- [What to produce]:
Lines in which "Orders" appears should be pulled from the data below.

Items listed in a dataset
********
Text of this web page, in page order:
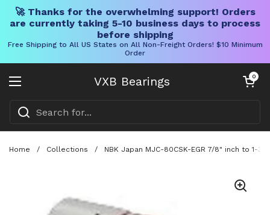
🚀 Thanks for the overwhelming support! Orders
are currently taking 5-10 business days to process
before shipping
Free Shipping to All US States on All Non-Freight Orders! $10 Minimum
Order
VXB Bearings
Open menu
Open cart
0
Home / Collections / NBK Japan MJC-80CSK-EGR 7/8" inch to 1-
********
- [Reply to the exercise]:
🚀 Thanks for the overwhelming support! Orders
Free Shipping to All US States on All Non-Freight Orders! $10 Minimum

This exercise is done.